Very good! This improves readability a lot. However, you still do not understand your own algorithm, and by the remaining convolutedness of your code you deprive yourself of the opportunity to understand it. To wit: Inline everything. First your original code, with minor changes to printing and without multithreading:
function MWE() :: Nothing
L1 = 10000
L2 = 10000
Ti = 10.0
Tf = 0.1
b = 0.8
Input1 = init(L1, L2)
Input2 = init(L1, L2)
while Ti > Tf
#println("Integration step @ $(Ti).")
for Iterator in 1 : L1
computeKernel1!(Ti, Iterator, Input1, Input2)
end
for Iterator in 1 : L1
computeKernel2!(Ti, Iterator, Input1, Input2)
end
updateStep!((b - 1) * Ti, Input1, Input2)
Ti = b * Ti
end
println(Input1.Kernel1[1:10])
end
julia> @time MWE()
[2.60948e6, 5.21896e6, 7.82844e6, 1.04379e7, 1.30474e7, 1.56569e7, 1.82664e7, 2.08759e7, 2.34853e7, 2.60948e7]
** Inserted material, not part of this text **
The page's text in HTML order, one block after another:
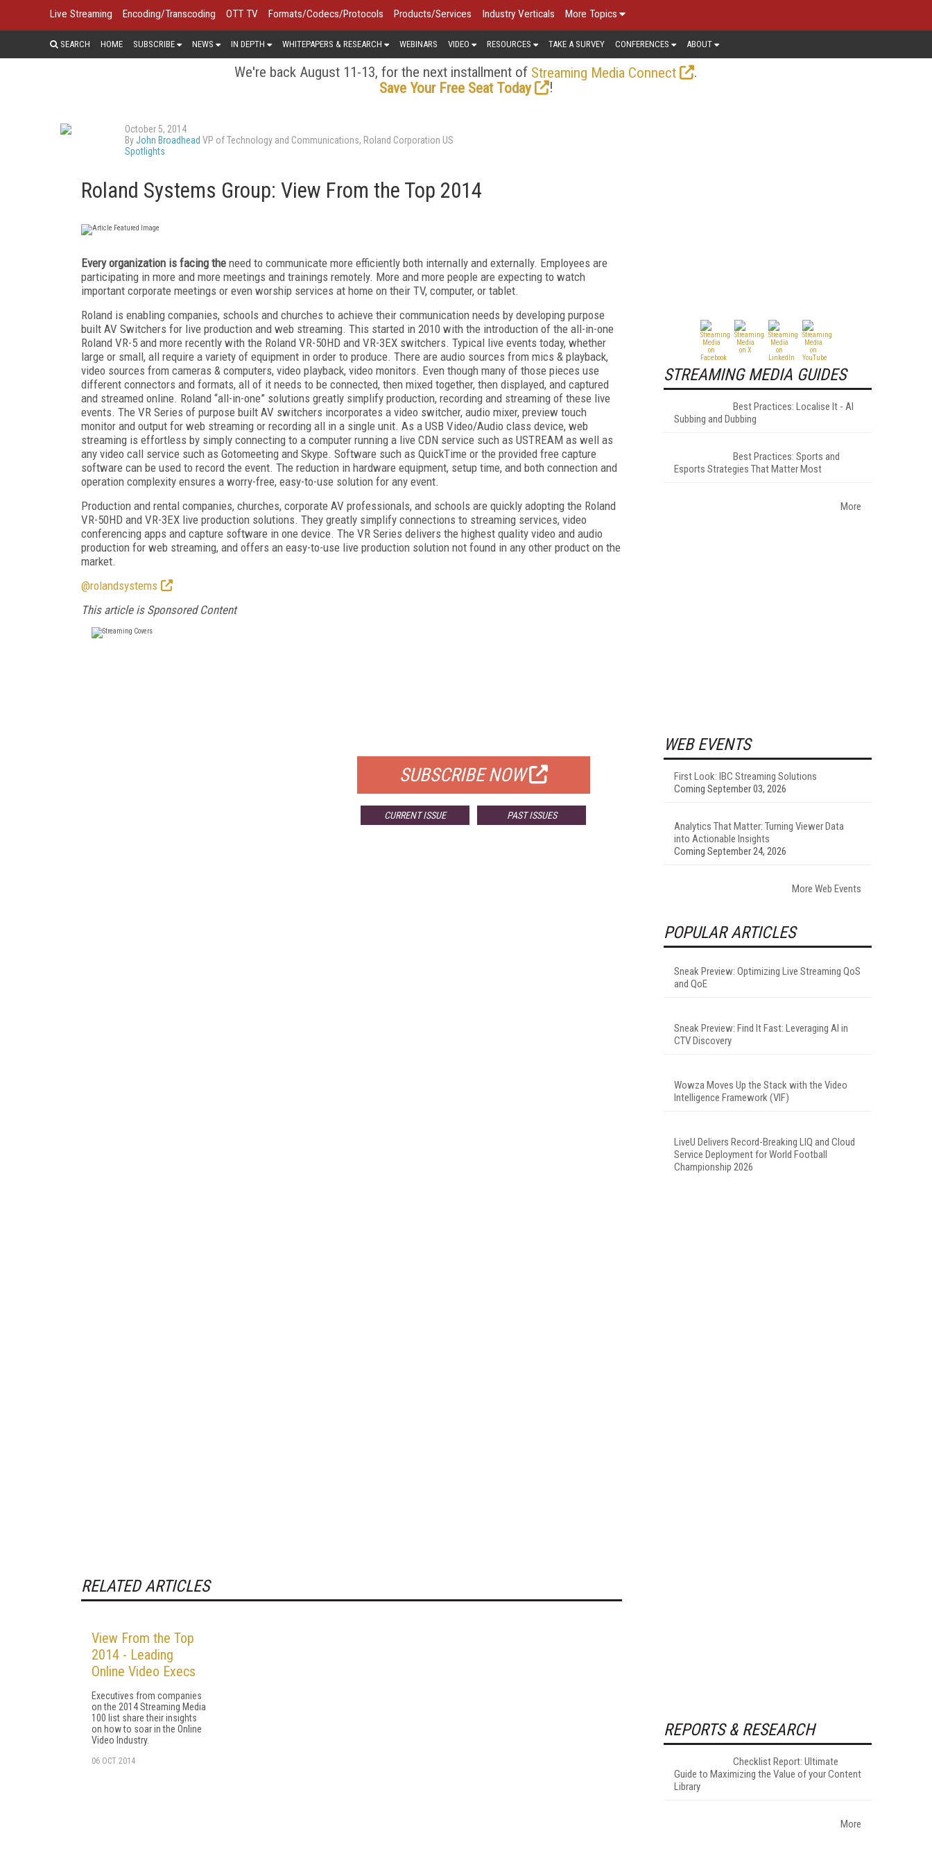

48.036136 seconds (48.50 k allocations: 17.141 GiB, 2.87% gc time)
Inline everything:
function MWE2() :: Nothing
L1 = 10000
L2 = 10000
Ti = 10.0
Tf = 0.1
b = 0.8
Input1 = MyStruct(ones(Float64, L1), ones(Float64, L2, L1))
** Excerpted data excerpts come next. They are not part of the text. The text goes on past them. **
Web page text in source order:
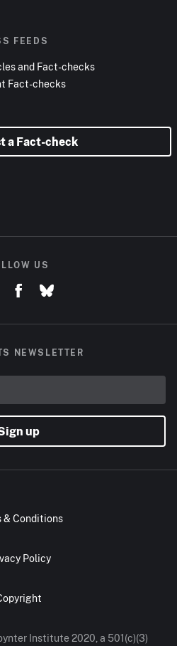
FEEDS
and Fact-checks
Fact-checks
a Fact-check
US
NEWSLETTER
up
& Conditions
Policy
Institute 2020, a 501(c)(3)
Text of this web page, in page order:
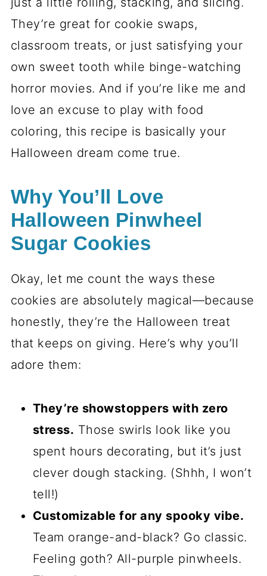
T
I
S
These cookies are perfect for Halloween
because they’re festive without being
fussy. No fancy piping skills required—
just a little rolling, stacking, and slicing.
classroom treats, or just satisfying your
own sweet tooth while binge-watching
horror movies. And if you’re like me and
love an excuse to play with food
coloring, this recipe is basically your
Halloween dream come true.
Why You’ll Love
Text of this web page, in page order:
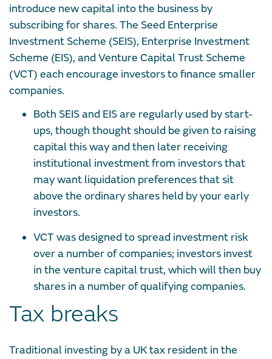
introduce new capital into the business by
subscribing for shares. The Seed Enterprise
Investment Scheme (SEIS), Enterprise Investment
Scheme (EIS), and Venture Capital Trust Scheme
(VCT) each encourage investors to finance smaller
companies.
Both SEIS and EIS are regularly used by start-
ups, though thought should be given to raising
capital this way and then later receiving
institutional investment from investors that
may want liquidation preferences that sit
above the ordinary shares held by your early
investors.
VCT was designed to spread investment risk
over a number of companies; investors invest
in the venture capital trust, which will then buy
shares in a number of qualifying companies.
Tax breaks
Traditional investing by a UK tax resident in the
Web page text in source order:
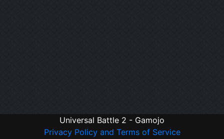
Universal Battle 2 - Gamojo
Privacy Policy and Terms of Service
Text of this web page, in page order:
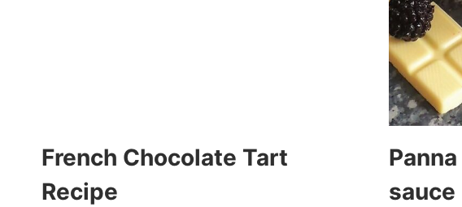
French Chocolate Tart
Recipe
sauce
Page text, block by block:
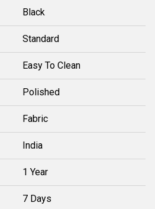
Black
Standard
Easy To Clean
Polished
Fabric
India
1 Year
7 Days
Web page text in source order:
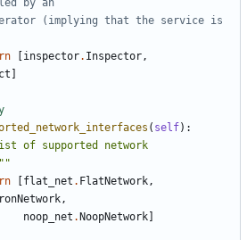
by an
(implying that the service is
inspector. Inspector,
( self):
of supported network
flat_net . FlatNetwork,
,
noop_net . NoopNetwork
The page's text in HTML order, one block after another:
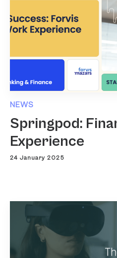
NEWS
Springpod:
Experience
24 January 2025
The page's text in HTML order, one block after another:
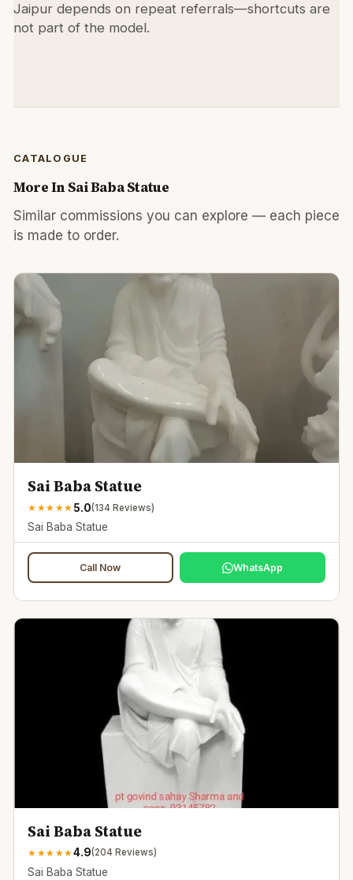
Jaipur depends on repeat referrals—shortcuts are
not part of the model.
CATALOGUE
More In Sai Baba Statue
Similar commissions you can explore — each piece
is made to order.
Sai Baba Statue
★ ★★ ★★ 5.0(134 Reviews)
Sai Baba Statue
Call Now WhatsApp
Sai Baba Statue
★ ★★ ★★4.9(204 Reviews)
Sai Baba Statue
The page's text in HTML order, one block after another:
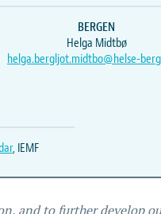
BERGEN
Helga Midtbø
helga.bergljot.midtbo@helse-
, IEMF
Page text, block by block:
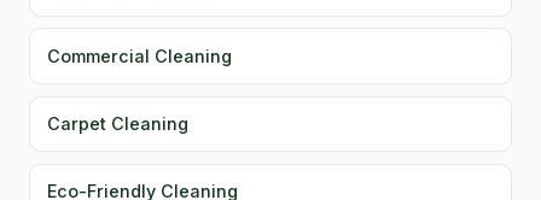
Commercial Cleaning
Carpet Cleaning
Eco-Friendly Cleaning
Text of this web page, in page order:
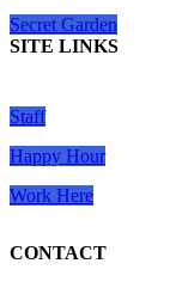
Secret Garden
SITE LINKS
Staff
Happy Hour
Work Here
CONTACT
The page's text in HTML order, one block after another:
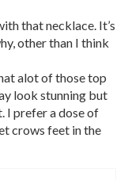
that necklace. It’s
other than I think
alot of those top
look stunning but
I prefer a dose of
crows feet in the
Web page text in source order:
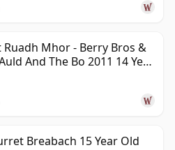
Mhor - Berry Bros &
And The Bo 2011 14 Year
Breabach 15 Year Old
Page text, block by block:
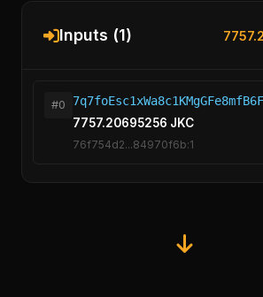
Inputs (1)
#0
7757.20695256 JKC
76f754d2...84970f6b:1
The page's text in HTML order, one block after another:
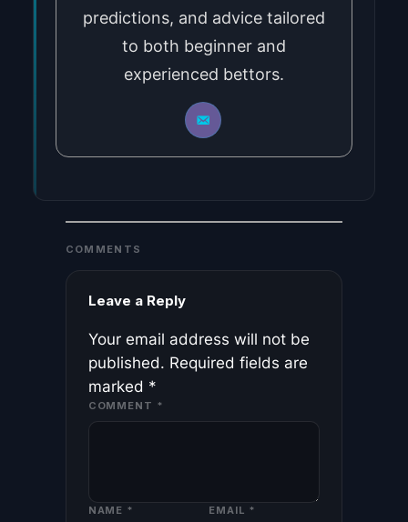
predictions, and advice tailored
to both beginner and
experienced bettors.
COMMENTS
Leave a Reply
Your email address will not be
published. Required fields are
marked *
COMMENT *
NAME * EMAIL *
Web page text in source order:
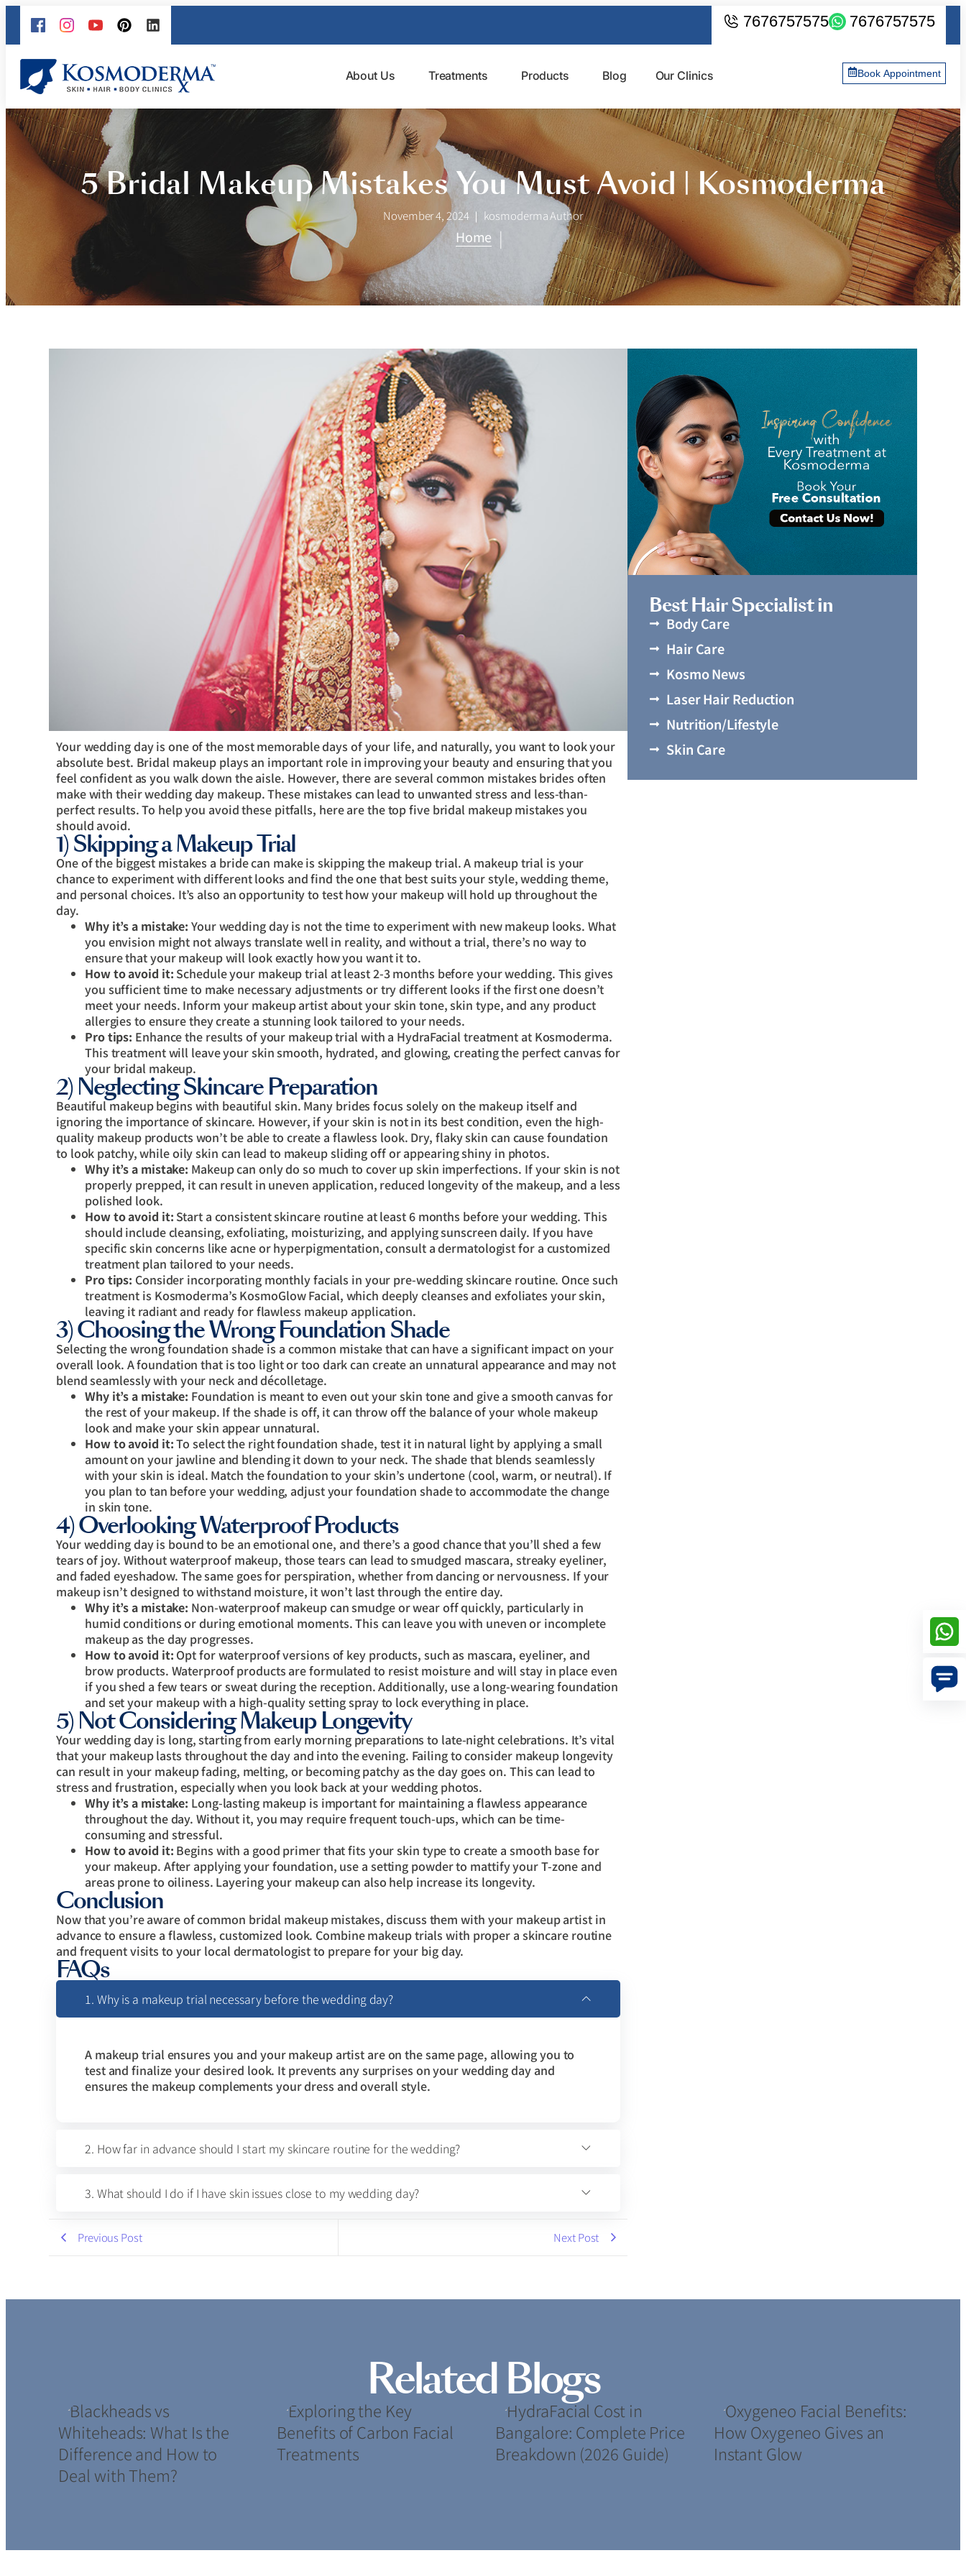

Input2 = MyStruct(ones(Float64, L1), ones(Float64, L2, L1))
while Ti > Tf
# println("Integration step @ $(Ti).")
for Iterator in 1 : L1
let T = Ti
Input2.Kernel1[Iterator] = Input1.Kernel2[Iterator] / T
end
end
for Iterator in 1 : L1
let T = Ti
#computeKernel2!(Ti, Iterator, Input1, Input2)
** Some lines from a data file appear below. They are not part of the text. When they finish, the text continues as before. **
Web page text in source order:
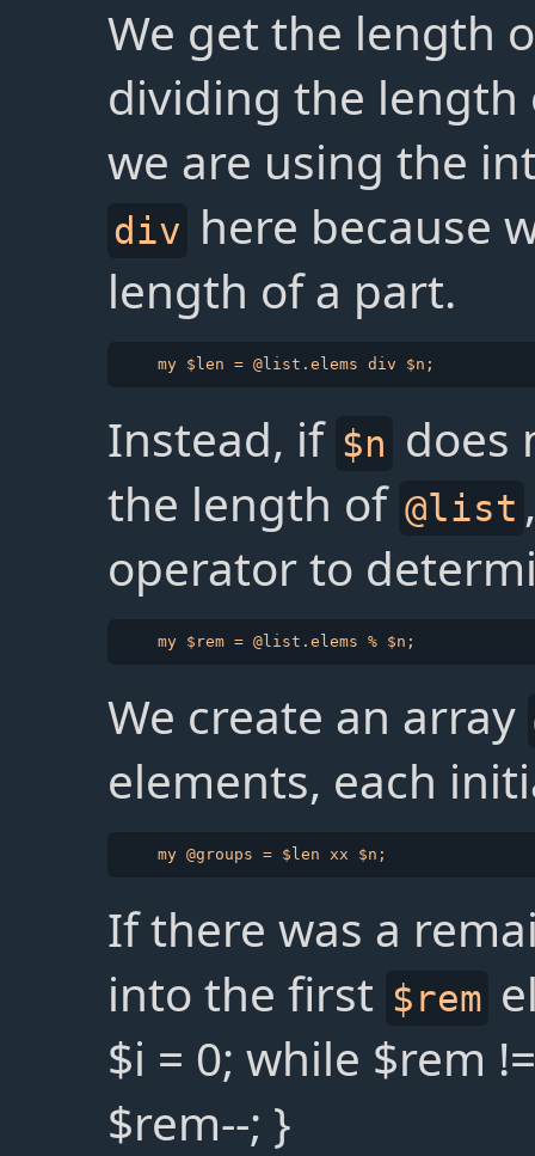
We get the length
dividing the
we are using the
div here because
length of a part.
Instead, if $n does
the length of @list
operator to
We create an array
elements, each
If there was a
into the first $rem
$i = 0; while $rem
$rem--; }
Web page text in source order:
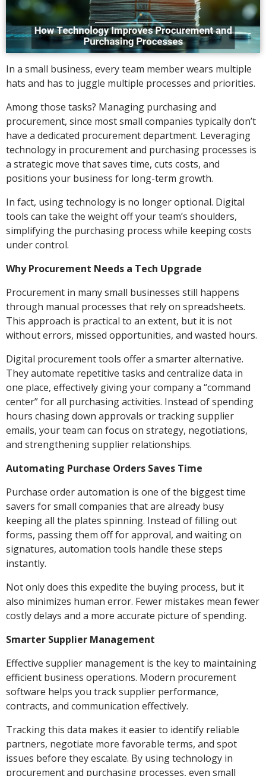
In a small business, every team member wears multiple
hats and has to juggle multiple processes and priorities.
Among those tasks? Managing purchasing and
procurement, since most small companies typically don’t
have a dedicated procurement department. Leveraging
technology in procurement and purchasing processes is
a strategic move that saves time, cuts costs, and
positions your business for long-term growth.
In fact, using technology is no longer optional. Digital
tools can take the weight off your team’s shoulders,
simplifying the purchasing process while keeping costs
under control.
Why Procurement Needs a Tech Upgrade
Procurement in many small businesses still happens
through manual processes that rely on spreadsheets.
This approach is practical to an extent, but it is not
without errors, missed opportunities, and wasted hours.
Digital procurement tools offer a smarter alternative.
They automate repetitive tasks and centralize data in
one place, effectively giving your company a “command
center” for all purchasing activities. Instead of spending
hours chasing down approvals or tracking supplier
emails, your team can focus on strategy, negotiations,
and strengthening supplier relationships.
Automating Purchase Orders Saves Time
Purchase order automation is one of the biggest time
savers for small companies that are already busy
keeping all the plates spinning. Instead of filling out
forms, passing them off for approval, and waiting on
signatures, automation tools handle these steps
instantly.
Not only does this expedite the buying process, but it
also minimizes human error. Fewer mistakes mean fewer
costly delays and a more accurate picture of spending.
Smarter Supplier Management
Effective supplier management is the key to maintaining
efficient business operations. Modern procurement
software helps you track supplier performance,
contracts, and communication effectively.
Tracking this data makes it easier to identify reliable
partners, negotiate more favorable terms, and spot
issues before they escalate. By using technology in
procurement and purchasing processes, even small

F = T * first(Input1.Kernel1)
for i in 1 : size(Input1.Kernel2, 1)
Input2.Kernel2[i, Iterator] = F * T * i
end
#integrate!(-T, T, Iterator, Input1, Input2)
let LowerBound = -T, UpperBound = T
for i in 1 : 9
v = LowerBound + i * (UpperBound - LowerBound) / 10.0
F = (UpperBound - LowerBound) / 10.0 * ( v * first(Input2.Kernel1)) * v
for j in 1 : size(Input1.Kernel2, 1)
Input2.Kernel2[j, Iterator] += F * j
end
end
end
end
end
let dT = (b - 1) * Ti
Input1.Kernel1 .+= dT * Input2.Kernel1
Input1.Kernel2 .+= dT * Input2.Kernel2
end
Ti = b * Ti
end
println(Input1.Kernel1[1:10])
end
julia> @time MWE2()
[2.60948e6, 5.21896e6, 7.82844e6, 1.04379e7, 1.30474e7, 1.56569e7, 1.82664e7, 2.08759e7, 2.34853e7, 2.60948e7]
46.487035 seconds (142.37 k allocations: 17.145 GiB, 2.16% gc time)
Now you can refactor your code: Remove mystruct, fix missing dots, possibly replace loops by one-line broadcasts, hoist the integrate loop, remove unneeded temporaries. See that Kernel2[i, j] = Kernel2[i, k] for every j, k, so you can cut by a factor of 10000. I am assuming that this is a bug in your code? Don’t think about @threads until you understand your algorithm, and you don’t understand your algorithm until you know every loop and every dependency. By inlining, loops and dependencies become obvious.